Тем временем брак принцессы с иностранным принцем или знатным английским пэром снова откладывался. Видимо, постоянное ожидание Марии изрядно надоело, потому что она, вспомнив трактаты Вивеса и наставления матери, вдруг начала делать вид, что потеряла интерес к замужеству. «Я девица, — пишет она в одном письме, — и желала бы, чтобы так все и продолжалось», а в другом признается, что якобы «предпочла бы не вести монашеский образ жизни, но остаться до конца жизни девственницей». Вряд ли эти «откровения» показывают истинное отношение Марии к замужеству, но других свидетельств того, какие в тот период она испытывала чувства, к сожалению, не существует. Желанию иметь мужа вряд ли способствовали наблюдения за брачными авантюрами отца, хотя принцесса все еще тешилась той романтической идеей брака, которую внушила себе в детстве. Много позднее плотина прорвалась, и все чувства, которыми она питалась в течение стольких лет, вырвались наружу, доставив ей, по крайней мере на время, огромное наслаждение. А пока было ясно одно: Мария хотела мужа и детей и пребывала в унынии оттого, что замужество до сих пор не было устроено.
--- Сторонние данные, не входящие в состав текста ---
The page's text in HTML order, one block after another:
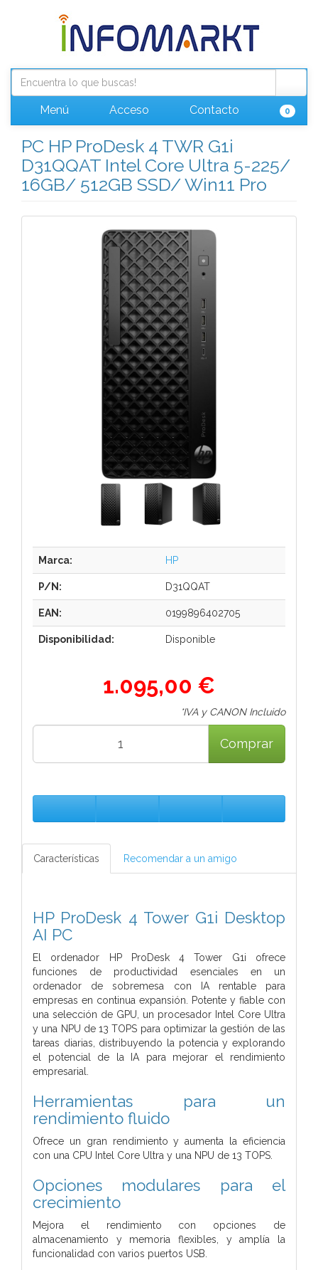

И это было вовсе не потому, что на ее руку не находилось подходящих претендентов. Обдумывая союз с герцогами Клев-скими, Генрих хотел выдать Марию за молодого герцога, а позднее, когда император овдовел, король обратился к нему с предложением вновь возвратиться к помолвке, которую они заключили, а затем расторгли много лет назад. Перед самой женитьбой на Анне Клевской Генриху пришла в голову идея выдать Марию за герцога Филиппа Баварского, который прибыл в Англию для участия в свадебных торжествах. Был даже составлен черновик соглашения, и Марии сказали, что ее ожидает встреча с Филиппом, когда тот прибудет. В знак любви герцог послал ей бриллиантовый крест. Вполне вероятно, что Марию такая возможность в восторг не привела, однако она сказала, что выйдет за него замуж, если так решит отец. Вскоре переговоры были прерваны — наверное, по причине неудачи брака Генриха с Анной Клевской, — и бриллиантовый крест перешел к Кромвелю.
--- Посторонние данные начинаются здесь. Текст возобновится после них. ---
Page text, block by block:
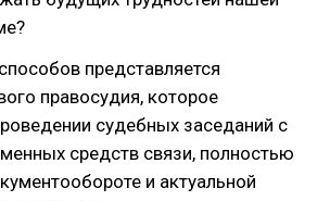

Через несколько лет на обсуждение опять был вынесен вопрос заключения брачного союза с французами. Но это оказалось только дипломатическим ходом. Французский посол Марийак многие месяцы занимался обсуждением этой проблемы, встречался с Марией и составлял длинные послания, перечисляя преимущества, которые могут быть достигнуты обеими сторонами, но в конце концов убедился, что из этого ничего не выйдет. «Король не выдаст замуж[32], чтобы та покинула Англию, — писал он, — до тех пор, пока церковь будет считать законными ее претензии на английскую корону, и не за нашего принца и ему подобных, поскольку он[33] отказался подчиняться Святейшему престолу». Генрих был более откровенен. «Я очень люблю свою дочь, — сказал он Марийаку, — но себя и свою честь еще больше».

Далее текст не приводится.